RoT: Enhancing Large Language Models with Reflection on Search Trees
๐ Abstract
The article introduces Reflection on search Trees (RoT), a framework designed to improve the performance of tree-search-based prompting methods for large language models (LLMs) in reasoning and planning tasks. RoT uses a strong LLM to summarize guidelines from previous tree search experiences to enhance the ability of a weak LLM, helping it avoid repeating mistakes and make better decisions during the search process.
๐ Q&A
[01] Enhancing Large Language Models with Reflection on Search Trees
1. What is the key issue that RoT aims to address?
- Tree-search-based prompting methods often make repeated mistakes, such as incorrectly evaluating actions, generating low-quality actions, and failing to predict the next state, resulting in low accuracy and poor search efficiency.
2. How does RoT work to address this issue?
- RoT employs a strong LLM to reflect on the previous search process of a weak LLM and generate task-level guidelines. These guidelines are then used to enhance the weak LLM's capability of making the right decisions and estimations during subsequent search processes.
- RoT also includes a critical information extraction mechanism to select the most crucial states from the previous search trees, as these states have a significant impact on the outcomes.
3. What are the key components of the RoT framework?

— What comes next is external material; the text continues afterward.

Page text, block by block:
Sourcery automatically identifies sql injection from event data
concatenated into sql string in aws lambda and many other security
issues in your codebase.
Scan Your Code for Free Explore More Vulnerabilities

- Important state selection: Identifying the most informative states from the previous search trees, where making wise decisions can greatly improve future outcomes.
- Guideline summarization: Using a strong LLM to summarize guidelines based on the information collected from the important states, and then providing these guidelines to the weak LLM to enhance its performance.

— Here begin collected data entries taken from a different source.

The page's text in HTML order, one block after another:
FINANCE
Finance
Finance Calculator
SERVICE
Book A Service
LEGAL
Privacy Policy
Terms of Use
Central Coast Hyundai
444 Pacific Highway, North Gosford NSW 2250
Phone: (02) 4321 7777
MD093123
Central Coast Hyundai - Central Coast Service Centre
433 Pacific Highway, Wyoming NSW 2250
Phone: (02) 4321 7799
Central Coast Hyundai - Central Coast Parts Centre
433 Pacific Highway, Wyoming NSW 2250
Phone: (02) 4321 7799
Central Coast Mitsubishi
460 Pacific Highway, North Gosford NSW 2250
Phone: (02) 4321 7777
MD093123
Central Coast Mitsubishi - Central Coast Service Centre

4. How does RoT compare to other reflection methods?
- RoT outperforms the recently proposed LEAP method, especially when the problem is hard, as RoT can generate more specific guidelines by focusing on the critical states.
- RoT can also benefit non-tree-search-based prompting methods, such as Chain-of-Thought (CoT), by providing task-specific knowledge collected from the search experience.
[02] Experiments
1. What tasks were used to evaluate RoT?
- The article evaluates RoT on a variety of complex reasoning and planning tasks, including:
- Embodied planning in Blocksworld
- Mathematical reasoning in GSM8k
- Dialogue policy planning in CraigsListBargain
2. What prompting methods were used in the experiments?
- Tree-search-based prompting methods: Breadth-First Search (BFS) and Monte Carlo Tree Search (MCTS)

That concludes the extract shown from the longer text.